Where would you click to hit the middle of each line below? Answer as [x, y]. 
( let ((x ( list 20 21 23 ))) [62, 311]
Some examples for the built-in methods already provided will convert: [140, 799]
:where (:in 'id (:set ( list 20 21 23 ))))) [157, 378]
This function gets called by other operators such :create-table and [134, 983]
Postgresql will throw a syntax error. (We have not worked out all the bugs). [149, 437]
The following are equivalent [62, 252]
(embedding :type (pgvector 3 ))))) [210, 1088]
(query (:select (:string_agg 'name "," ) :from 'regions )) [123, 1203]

○ ○ ○ ○

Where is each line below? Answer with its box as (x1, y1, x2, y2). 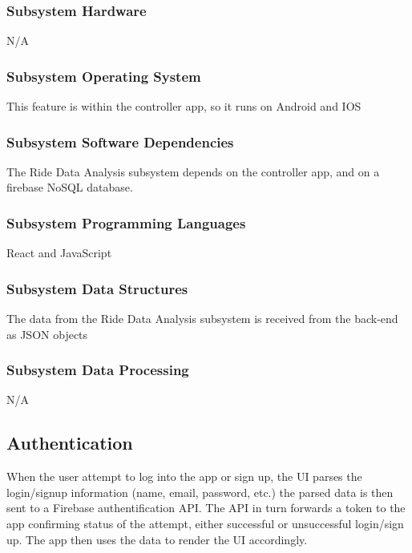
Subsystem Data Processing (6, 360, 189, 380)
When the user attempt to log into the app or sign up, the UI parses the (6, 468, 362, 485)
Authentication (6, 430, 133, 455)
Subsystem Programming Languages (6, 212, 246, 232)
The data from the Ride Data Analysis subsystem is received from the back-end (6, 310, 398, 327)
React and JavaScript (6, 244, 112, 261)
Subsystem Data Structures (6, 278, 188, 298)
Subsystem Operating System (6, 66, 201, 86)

○ ○ ○ ○

* [TASK DETAILS]: Look above for the line containing "Where would you". Output from there through the line containing "(embedding :type (pgvector", exactly and inclusively.

* [TASK ANSWER]:
Where would you click to hit the middle of each line below? Answer as [x, y]. 
( let ((x ( list 20 21 23 ))) [62, 311]
Some examples for the built-in methods already provided will convert: [140, 799]
:where (:in 'id (:set ( list 20 21 23 ))))) [157, 378]
This function gets called by other operators such :create-table and [134, 983]
Postgresql will throw a syntax error. (We have not worked out all the bugs). [149, 437]
The following are equivalent [62, 252]
(embedding :type (pgvector 3 ))))) [210, 1088]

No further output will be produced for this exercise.